In alcuni Paesi europei la norma è già stata adottata.
“In Europa, complessivamente, un lavoratore su 10 è in condizione di povertà, perché guadagna meno di 9 euro l’ora. Si assiste inoltre a fenomeni di delocalizzazione delle aziende, e quindi di dumping salariale. Le direttive, poi, richiedono che gli Stati membri adottino una legislazione che viene definita di volta in volta. Per questo noi siamo favorevoli a un ragionamento complessivo europeo, anche a livello di organizzazioni sindacali . Però deve essere applicato in ogni Paese nel modo più corretto. Guardando al contesto italiano, non possiamo non mettere in evidenza il dumping contrattuale, ossia i contratti pirata.
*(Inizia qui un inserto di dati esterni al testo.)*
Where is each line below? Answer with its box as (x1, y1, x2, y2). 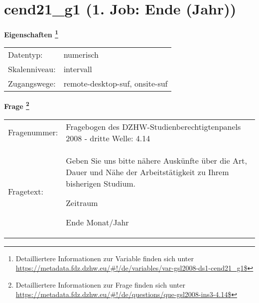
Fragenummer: (8, 126, 58, 138)
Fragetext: (8, 185, 43, 197)
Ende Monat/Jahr (66, 216, 129, 228)
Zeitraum (66, 197, 98, 208)
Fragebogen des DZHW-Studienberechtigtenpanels (66, 120, 241, 132)
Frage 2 (4, 100, 29, 111)
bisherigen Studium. (66, 177, 136, 189)
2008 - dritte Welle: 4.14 (66, 132, 150, 144)
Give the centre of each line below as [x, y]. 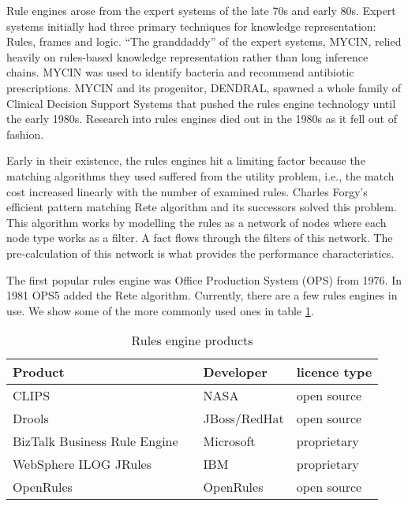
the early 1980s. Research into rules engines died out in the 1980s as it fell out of [202, 119]
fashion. [25, 134]
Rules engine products [192, 340]
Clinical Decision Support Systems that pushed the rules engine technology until [201, 103]
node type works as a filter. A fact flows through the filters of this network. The [200, 238]
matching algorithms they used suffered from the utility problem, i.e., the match [200, 175]
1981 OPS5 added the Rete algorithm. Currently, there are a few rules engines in [202, 295]
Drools [31, 419]
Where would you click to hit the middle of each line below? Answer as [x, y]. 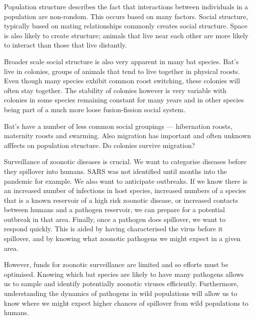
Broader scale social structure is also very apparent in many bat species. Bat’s [121, 61]
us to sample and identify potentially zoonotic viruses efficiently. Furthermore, [121, 283]
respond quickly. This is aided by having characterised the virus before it [114, 229]
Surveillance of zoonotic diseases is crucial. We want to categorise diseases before [125, 161]
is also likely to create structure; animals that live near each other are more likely [126, 35]
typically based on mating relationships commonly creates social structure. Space [126, 26]
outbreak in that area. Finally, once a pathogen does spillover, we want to [115, 219]
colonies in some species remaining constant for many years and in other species [124, 100]
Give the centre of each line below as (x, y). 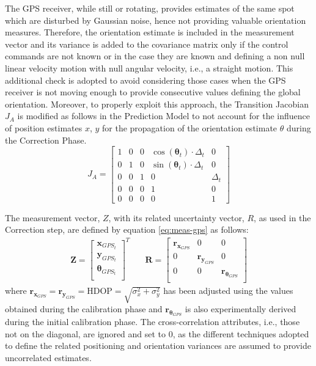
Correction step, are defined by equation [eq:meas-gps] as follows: (127, 229)
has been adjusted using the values (228, 291)
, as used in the (282, 217)
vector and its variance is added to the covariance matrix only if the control (147, 44)
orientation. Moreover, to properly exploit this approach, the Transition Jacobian (157, 104)
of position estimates (44, 127)
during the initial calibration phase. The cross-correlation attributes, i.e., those (152, 322)
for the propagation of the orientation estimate (190, 127)
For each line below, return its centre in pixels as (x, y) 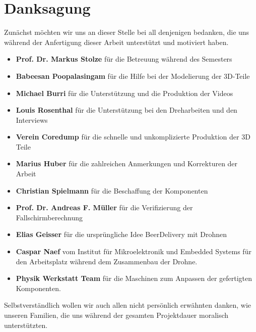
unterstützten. (26, 325)
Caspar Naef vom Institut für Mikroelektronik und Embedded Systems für (134, 251)
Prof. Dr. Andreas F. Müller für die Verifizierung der (104, 207)
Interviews (32, 120)
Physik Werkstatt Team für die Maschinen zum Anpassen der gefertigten (134, 278)
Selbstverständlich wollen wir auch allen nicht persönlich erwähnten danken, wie (128, 305)
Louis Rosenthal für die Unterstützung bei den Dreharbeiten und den (126, 110)
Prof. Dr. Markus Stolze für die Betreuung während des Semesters (124, 59)
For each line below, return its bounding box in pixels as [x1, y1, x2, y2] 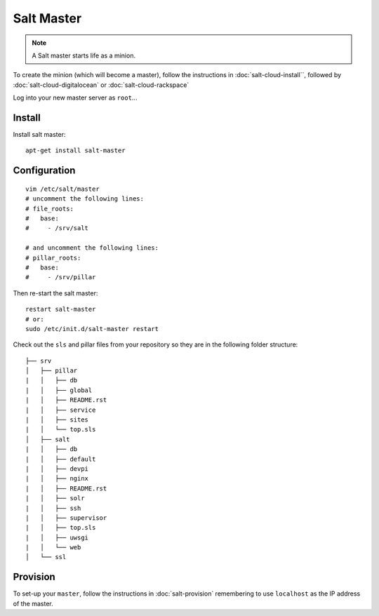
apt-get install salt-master [25, 147, 126, 154]
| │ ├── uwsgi [25, 533, 89, 542]
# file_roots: [25, 204, 74, 213]
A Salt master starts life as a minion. [32, 51, 136, 60]
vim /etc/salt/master [25, 185, 100, 193]
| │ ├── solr [25, 495, 85, 502]
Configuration [13, 165, 76, 177]
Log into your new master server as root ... [13, 93, 138, 102]

Per questo chiediamo come prima cosa la legge sulla rappresentanza, perché dobbiamo distinguere tra distinguere organizzazioni sindacali create ad hoc e che non rappresentano nessuno o quasi per firmare accordi al ribasso sulla pelle dei lavoratori, e sindacati che hanno un livello di rappresentanza tale di una categoria da renderli deputati a siglare un contratto che veramente rappresenti i lavoratori di quel settore. Sempre insieme ai contratti collettivi nazionali.”